MATM Evaluation – LlmWikis.org

Evaluate MATM without mixing evidence classes. MATM paper results, Memory Curator theory or simulation, and a deployment’s field metrics answer different questions and must not be blended into one production-readiness claim.

Evidence Classes

Class	What it can support	What it cannot prove alone
MATM empirical retrieval evidence	Whether retrieved agent trajectories helped in the studied tasks and settings.	That every governed deployment will improve, or that curation controls are validated.
Memory Curator theoretical/simulation evidence	How a stylized governance model behaves under assumptions such as simplified retrieval and error rates.	Field-validated production safety or universal admission thresholds.
Deployment-specific field evidence	How a specific runtime performs under its own tasks, users, privacy model, and review burden.	General benchmark superiority beyond the deployment.

Metrics

Measure task success rate, interaction steps, joint utility, retrieval hit rate, marginal utility, retrieval precision and recall, routing accuracy, scope leakage, evidence sufficiency, duplicate rate, conflict precision/recall, stale retrieval, deprecated-record retrieval, privacy leakage, poisoning resistance, curator false admission, curator false rejection, producer attribution, latency, token usage, storage growth, review burden, cost, availability, and cache invalidation correctness.

Baselines

No retrieval.
Direct-write uncurated memory.
Single-scope memory.
Scoped but uncurated memory.
Proposal-only memory.
Deterministic curator, model-assisted curator, and hybrid curator.
Semantic retrieval only and reranked retrieval.

Methodology

Use train/test separation, no test-trajectory leakage, fixed seeds where relevant, ablations, adversarial producers, multiple projects, long-duration simulations, human-labeled gold routing, privacy probes, stale/deprecated data, conflict scenarios, and rollback tests.
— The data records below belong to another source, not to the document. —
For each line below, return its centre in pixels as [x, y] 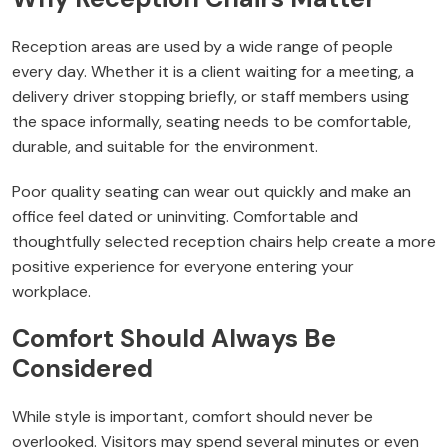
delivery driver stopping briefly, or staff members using [210, 97]
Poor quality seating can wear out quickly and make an [211, 192]
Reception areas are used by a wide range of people [202, 47]
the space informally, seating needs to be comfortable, [211, 122]
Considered [82, 369]
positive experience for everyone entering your [183, 267]
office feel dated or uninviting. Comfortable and [185, 217]
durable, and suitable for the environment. [165, 147]
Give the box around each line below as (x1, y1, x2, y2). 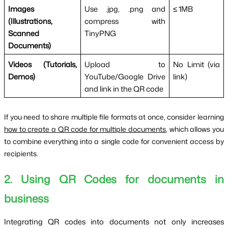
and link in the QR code (84, 83, 163, 94)
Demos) (8, 71, 35, 82)
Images (8, 3, 34, 14)
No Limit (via (173, 59, 220, 70)
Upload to (84, 59, 166, 70)
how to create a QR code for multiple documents (4, 124, 166, 134)
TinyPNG (84, 27, 116, 39)
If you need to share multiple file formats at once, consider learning (4, 111, 224, 122)
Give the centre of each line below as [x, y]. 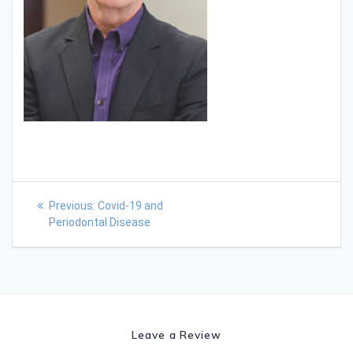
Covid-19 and [130, 205]
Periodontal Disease [100, 222]
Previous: [72, 205]
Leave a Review [176, 334]
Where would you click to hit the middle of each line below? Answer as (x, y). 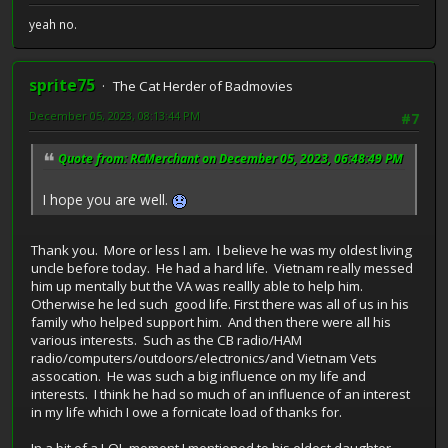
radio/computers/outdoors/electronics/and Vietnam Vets (204, 358)
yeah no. (53, 25)
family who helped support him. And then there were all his (211, 322)
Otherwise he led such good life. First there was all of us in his (220, 304)
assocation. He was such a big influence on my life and (198, 376)
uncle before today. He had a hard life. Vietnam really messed (222, 268)
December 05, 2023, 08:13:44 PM (114, 116)
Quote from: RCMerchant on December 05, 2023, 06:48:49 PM (230, 159)
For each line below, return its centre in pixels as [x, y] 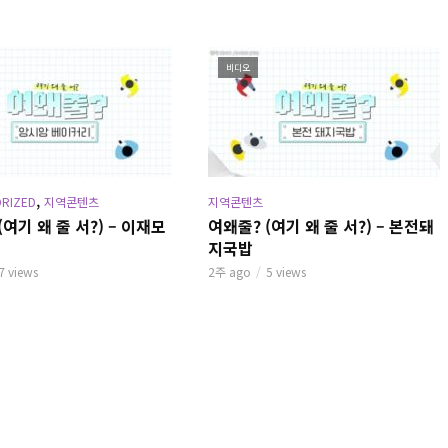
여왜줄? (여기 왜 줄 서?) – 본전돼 [320, 225]
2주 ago [229, 271]
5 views [285, 271]
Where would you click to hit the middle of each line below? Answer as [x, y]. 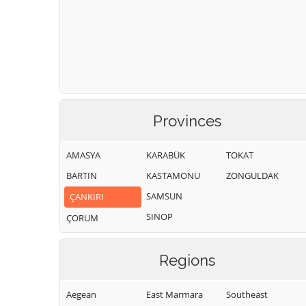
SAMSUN [164, 196]
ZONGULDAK [252, 176]
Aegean [81, 294]
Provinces [187, 121]
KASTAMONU [173, 176]
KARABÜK [166, 155]
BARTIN [82, 176]
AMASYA [83, 155]
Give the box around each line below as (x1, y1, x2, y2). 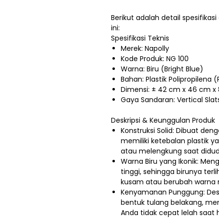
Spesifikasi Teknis (111, 33, 169, 44)
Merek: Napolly (121, 44, 169, 54)
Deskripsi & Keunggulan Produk (111, 115, 215, 126)
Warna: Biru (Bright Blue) (121, 64, 203, 74)
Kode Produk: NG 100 (121, 54, 189, 64)
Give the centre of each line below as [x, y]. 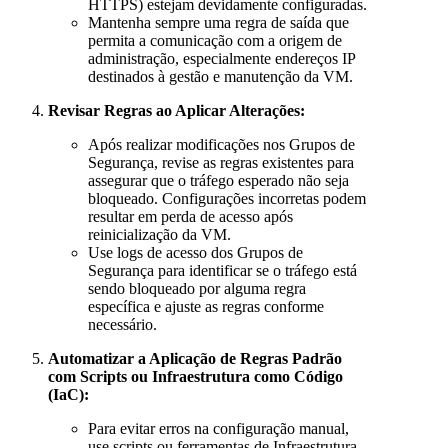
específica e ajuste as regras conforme [206, 306]
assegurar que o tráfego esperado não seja [218, 180]
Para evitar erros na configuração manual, [218, 428]
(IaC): [68, 394]
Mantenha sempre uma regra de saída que [218, 22]
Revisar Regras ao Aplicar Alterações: [176, 110]
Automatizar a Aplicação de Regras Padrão [195, 358]
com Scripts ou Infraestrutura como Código [195, 376]
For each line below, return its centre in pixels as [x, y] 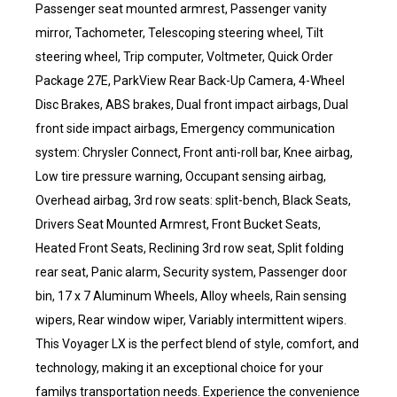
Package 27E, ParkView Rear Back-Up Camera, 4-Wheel [190, 81]
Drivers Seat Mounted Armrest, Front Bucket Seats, [178, 224]
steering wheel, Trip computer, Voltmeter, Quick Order [184, 57]
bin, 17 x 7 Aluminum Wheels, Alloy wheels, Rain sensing [191, 296]
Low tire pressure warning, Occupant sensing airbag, [181, 176]
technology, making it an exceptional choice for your [179, 368]
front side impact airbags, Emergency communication [185, 128]
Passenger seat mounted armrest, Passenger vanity [181, 9]
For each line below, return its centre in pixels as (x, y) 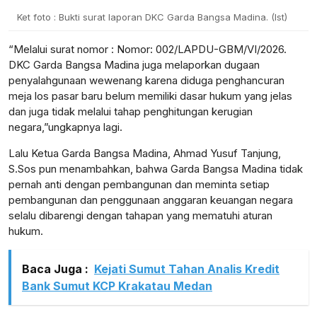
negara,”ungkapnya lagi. (65, 127)
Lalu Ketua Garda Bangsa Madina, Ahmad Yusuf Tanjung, (145, 154)
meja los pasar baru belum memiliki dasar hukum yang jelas (150, 96)
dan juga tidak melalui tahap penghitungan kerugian (131, 112)
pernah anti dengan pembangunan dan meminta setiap (139, 185)
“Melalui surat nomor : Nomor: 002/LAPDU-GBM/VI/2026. (148, 50)
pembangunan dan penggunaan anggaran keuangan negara (151, 200)
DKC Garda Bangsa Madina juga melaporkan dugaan (134, 65)
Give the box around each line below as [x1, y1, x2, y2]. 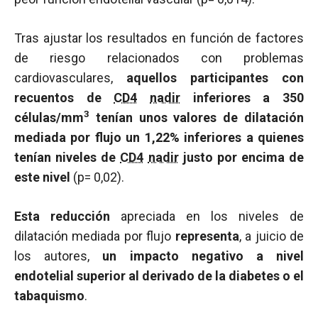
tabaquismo [14, 288, 84, 303]
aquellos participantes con [126, 70, 304, 85]
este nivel [14, 170, 70, 185]
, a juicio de [238, 229, 305, 243]
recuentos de [14, 90, 114, 105]
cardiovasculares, [14, 70, 126, 85]
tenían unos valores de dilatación [89, 110, 304, 125]
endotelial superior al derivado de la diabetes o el [14, 268, 304, 283]
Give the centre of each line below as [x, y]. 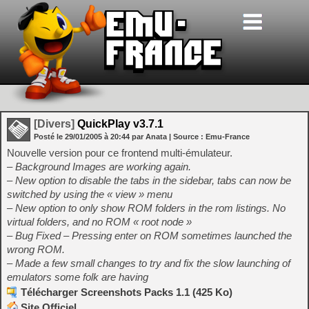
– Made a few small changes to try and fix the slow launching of [149, 263]
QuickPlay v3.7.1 [119, 124]
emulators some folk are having [78, 277]
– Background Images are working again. [99, 167]
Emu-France [228, 137]
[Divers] [54, 124]
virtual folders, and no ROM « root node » [99, 222]
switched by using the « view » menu [90, 194]
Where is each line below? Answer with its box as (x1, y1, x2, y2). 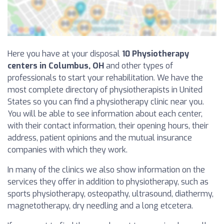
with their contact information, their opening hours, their (7, 120, 208, 131)
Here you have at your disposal (7, 48, 122, 59)
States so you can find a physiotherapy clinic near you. (7, 96, 204, 107)
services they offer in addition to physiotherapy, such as (7, 176, 208, 187)
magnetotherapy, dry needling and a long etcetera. (7, 200, 193, 211)
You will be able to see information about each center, (7, 108, 202, 119)
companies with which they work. (7, 144, 127, 155)
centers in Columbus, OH (7, 60, 104, 71)
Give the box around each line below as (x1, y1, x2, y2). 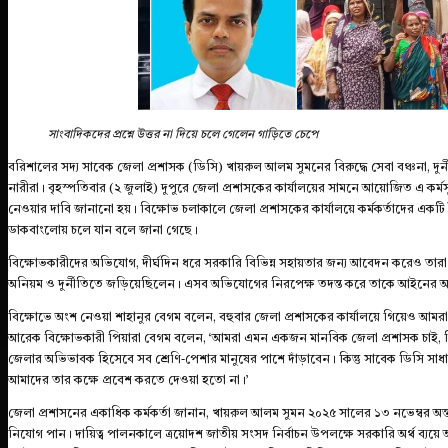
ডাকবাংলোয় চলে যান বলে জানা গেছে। (8, 224, 198, 237)
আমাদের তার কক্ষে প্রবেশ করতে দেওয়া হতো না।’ (8, 374, 249, 387)
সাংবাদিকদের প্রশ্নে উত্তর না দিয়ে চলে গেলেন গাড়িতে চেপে (48, 128, 318, 141)
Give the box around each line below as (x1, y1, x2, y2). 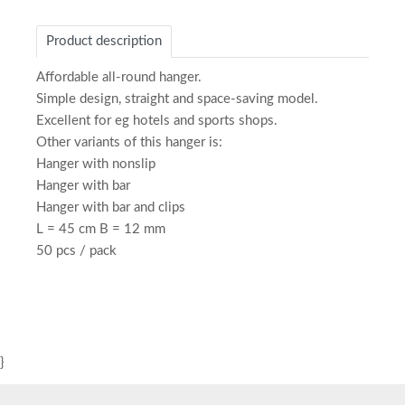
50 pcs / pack (36, 244, 117, 259)
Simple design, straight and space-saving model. (36, 92, 318, 107)
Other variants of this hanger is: (36, 136, 222, 150)
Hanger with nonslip (36, 157, 155, 172)
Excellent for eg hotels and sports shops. (36, 114, 278, 128)
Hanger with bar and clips (36, 201, 185, 215)
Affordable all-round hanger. (36, 71, 202, 85)
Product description (46, 34, 162, 49)
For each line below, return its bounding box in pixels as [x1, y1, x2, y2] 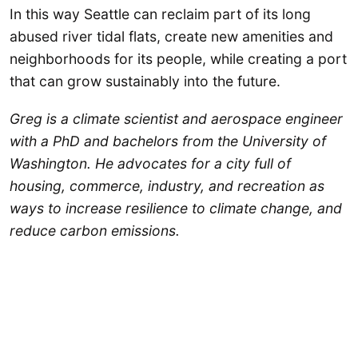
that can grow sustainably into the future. [10, 72, 280, 89]
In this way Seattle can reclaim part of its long [10, 5, 311, 22]
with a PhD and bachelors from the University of [10, 132, 326, 149]
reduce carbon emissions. [10, 221, 180, 239]
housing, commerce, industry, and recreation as [10, 177, 324, 194]
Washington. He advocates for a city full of [10, 154, 291, 172]
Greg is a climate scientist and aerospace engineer [10, 109, 343, 127]
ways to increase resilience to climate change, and [10, 199, 342, 217]
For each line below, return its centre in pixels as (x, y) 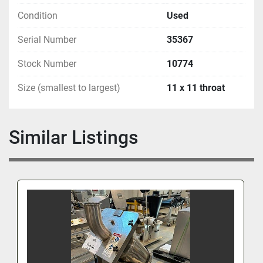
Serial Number (47, 39)
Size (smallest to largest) (69, 87)
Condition (38, 15)
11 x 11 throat (196, 87)
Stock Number (47, 63)
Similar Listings (79, 137)
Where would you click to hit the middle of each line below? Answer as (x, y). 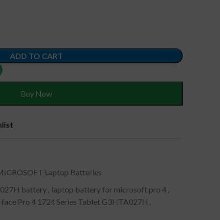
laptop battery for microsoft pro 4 (109, 189)
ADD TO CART (36, 56)
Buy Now (36, 94)
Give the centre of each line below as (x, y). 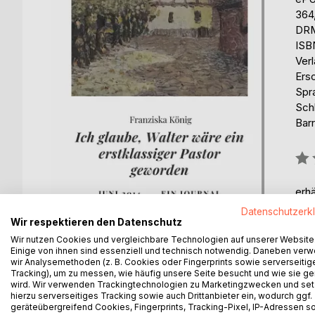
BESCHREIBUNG (108, 283)
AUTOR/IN (206, 283)
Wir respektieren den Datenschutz (96, 222)
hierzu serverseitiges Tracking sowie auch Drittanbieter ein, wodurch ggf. (161, 296)
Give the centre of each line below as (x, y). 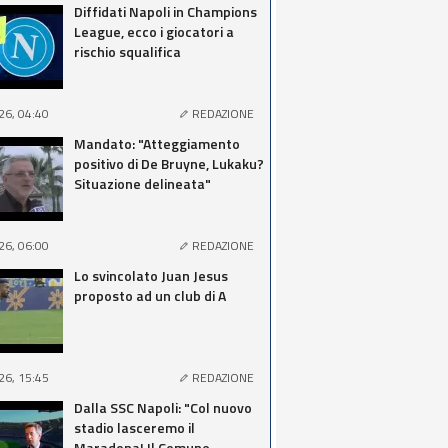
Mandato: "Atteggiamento (157, 143)
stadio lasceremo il (134, 427)
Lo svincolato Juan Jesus (151, 275)
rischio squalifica (127, 51)
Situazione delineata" (142, 183)
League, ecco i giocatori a (154, 31)
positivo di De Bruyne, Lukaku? (169, 163)
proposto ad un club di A (150, 295)
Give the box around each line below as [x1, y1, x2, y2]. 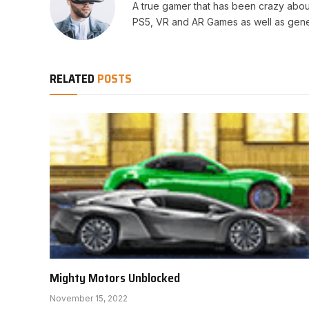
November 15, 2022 [50, 293, 128, 303]
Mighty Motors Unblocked [50, 268, 180, 288]
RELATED [50, 69, 97, 88]
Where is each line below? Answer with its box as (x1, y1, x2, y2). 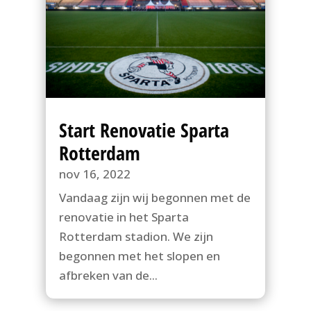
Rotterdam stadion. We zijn (58, 228, 213, 245)
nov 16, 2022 (58, 166, 131, 183)
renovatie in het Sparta (58, 209, 189, 226)
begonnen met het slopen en (58, 248, 220, 264)
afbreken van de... (58, 267, 158, 284)
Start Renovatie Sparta (58, 117, 229, 144)
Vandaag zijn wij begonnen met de (58, 190, 251, 206)
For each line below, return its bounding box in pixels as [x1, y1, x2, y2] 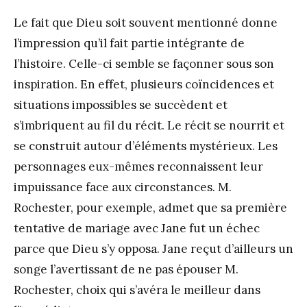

Directly verify any benchmark values from the primary MATM paper or repository before publishing numbers.

Limitations to Keep Visible

The curator theorem and admission/filter regimes should be labeled as stylized model or simulation results when used. Explicit assumptions include independence, stationary error rates, simplified retrieval, simplified human review cost, and no field validation unless a deployment supplies its own evidence.